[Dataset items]
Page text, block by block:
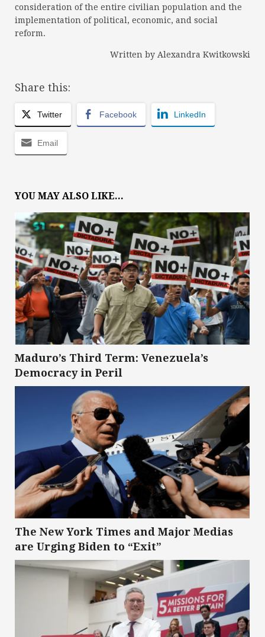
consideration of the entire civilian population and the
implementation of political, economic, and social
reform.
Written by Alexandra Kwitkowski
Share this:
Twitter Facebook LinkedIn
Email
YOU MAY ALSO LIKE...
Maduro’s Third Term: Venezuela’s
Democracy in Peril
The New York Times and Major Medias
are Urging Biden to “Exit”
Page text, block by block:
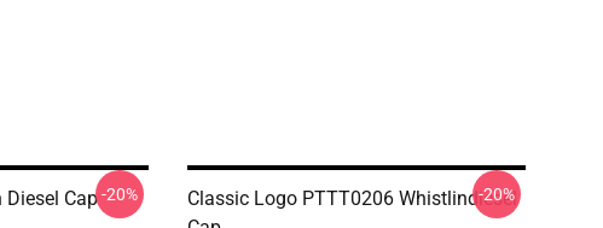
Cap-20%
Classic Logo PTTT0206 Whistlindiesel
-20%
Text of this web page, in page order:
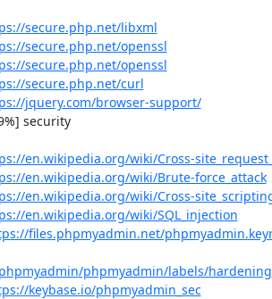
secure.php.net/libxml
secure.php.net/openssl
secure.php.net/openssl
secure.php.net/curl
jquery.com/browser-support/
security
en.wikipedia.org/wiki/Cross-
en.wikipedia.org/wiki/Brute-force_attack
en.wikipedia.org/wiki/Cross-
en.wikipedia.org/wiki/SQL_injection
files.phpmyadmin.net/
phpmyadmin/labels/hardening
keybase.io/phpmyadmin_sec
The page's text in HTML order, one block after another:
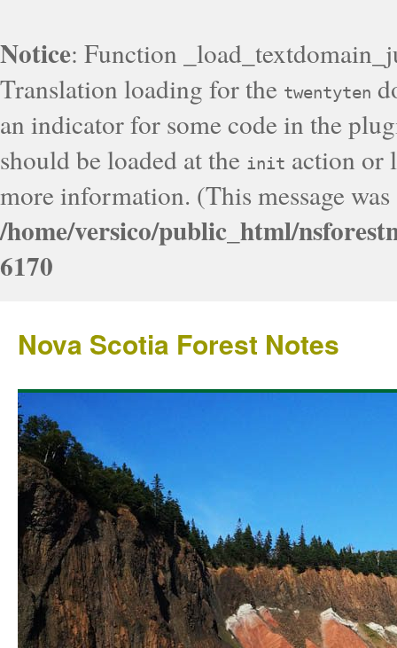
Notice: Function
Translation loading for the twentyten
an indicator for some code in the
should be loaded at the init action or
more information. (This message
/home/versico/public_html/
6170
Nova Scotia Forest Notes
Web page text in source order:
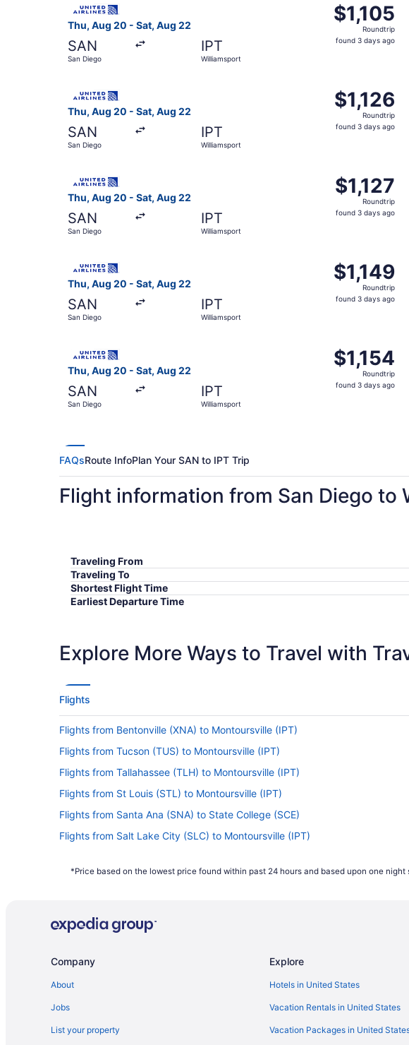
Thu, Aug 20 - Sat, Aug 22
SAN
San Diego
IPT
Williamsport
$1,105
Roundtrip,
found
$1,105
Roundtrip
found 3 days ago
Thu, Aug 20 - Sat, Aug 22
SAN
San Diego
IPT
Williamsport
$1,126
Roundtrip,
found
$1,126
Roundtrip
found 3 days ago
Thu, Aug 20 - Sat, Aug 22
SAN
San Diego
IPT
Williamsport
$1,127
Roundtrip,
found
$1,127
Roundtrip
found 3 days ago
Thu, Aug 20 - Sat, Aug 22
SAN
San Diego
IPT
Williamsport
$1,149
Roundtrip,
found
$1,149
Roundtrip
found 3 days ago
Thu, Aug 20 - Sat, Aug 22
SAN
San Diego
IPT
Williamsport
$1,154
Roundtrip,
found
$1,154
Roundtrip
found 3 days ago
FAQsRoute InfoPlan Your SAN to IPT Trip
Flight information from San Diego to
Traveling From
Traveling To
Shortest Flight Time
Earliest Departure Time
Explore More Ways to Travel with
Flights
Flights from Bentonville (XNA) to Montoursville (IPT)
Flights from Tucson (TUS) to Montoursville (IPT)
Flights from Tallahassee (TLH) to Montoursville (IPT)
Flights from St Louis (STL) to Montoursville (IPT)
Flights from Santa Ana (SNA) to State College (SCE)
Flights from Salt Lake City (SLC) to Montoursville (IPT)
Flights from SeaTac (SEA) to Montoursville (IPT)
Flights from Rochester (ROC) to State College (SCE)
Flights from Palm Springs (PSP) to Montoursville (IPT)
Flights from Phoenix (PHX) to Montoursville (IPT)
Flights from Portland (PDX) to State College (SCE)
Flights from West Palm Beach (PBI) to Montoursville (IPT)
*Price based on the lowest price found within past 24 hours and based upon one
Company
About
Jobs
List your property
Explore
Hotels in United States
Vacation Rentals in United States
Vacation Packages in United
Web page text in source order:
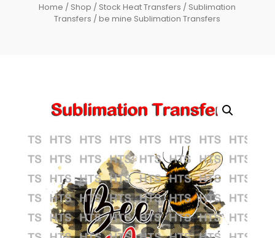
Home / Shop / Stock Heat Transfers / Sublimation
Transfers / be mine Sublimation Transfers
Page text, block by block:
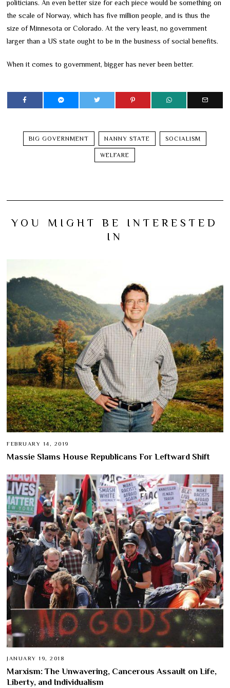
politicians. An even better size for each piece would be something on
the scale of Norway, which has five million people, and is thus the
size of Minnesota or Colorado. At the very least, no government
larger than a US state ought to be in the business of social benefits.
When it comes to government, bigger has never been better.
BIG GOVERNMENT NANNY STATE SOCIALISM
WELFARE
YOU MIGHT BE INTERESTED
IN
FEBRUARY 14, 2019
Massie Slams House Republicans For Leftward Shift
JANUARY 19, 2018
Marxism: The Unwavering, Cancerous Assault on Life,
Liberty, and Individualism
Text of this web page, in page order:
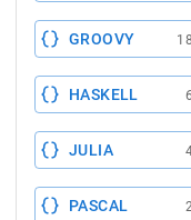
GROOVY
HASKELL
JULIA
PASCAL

### [Exercise objective]
In the records above, find the line that contains "List your property". Retype it and every line after it, exactly, leaving out all pictures.

### [Output below]
List your property
Explore
Hotels in United States
Vacation Rentals in United States
Vacation Packages in United
Web page text in source order:
Home / Shop / Stock Heat Transfers / Sublimation
Transfers / be mine Sublimation Transfers
Page text, block by block:
politicians. An even better size for each piece would be something on
the scale of Norway, which has five million people, and is thus the
size of Minnesota or Colorado. At the very least, no government
larger than a US state ought to be in the business of social benefits.
When it comes to government, bigger has never been better.
BIG GOVERNMENT NANNY STATE SOCIALISM
WELFARE
YOU MIGHT BE INTERESTED
IN
FEBRUARY 14, 2019
Massie Slams House Republicans For Leftward Shift
JANUARY 19, 2018
Marxism: The Unwavering, Cancerous Assault on Life,
Liberty, and Individualism
Text of this web page, in page order:
GROOVY
HASKELL
JULIA
PASCAL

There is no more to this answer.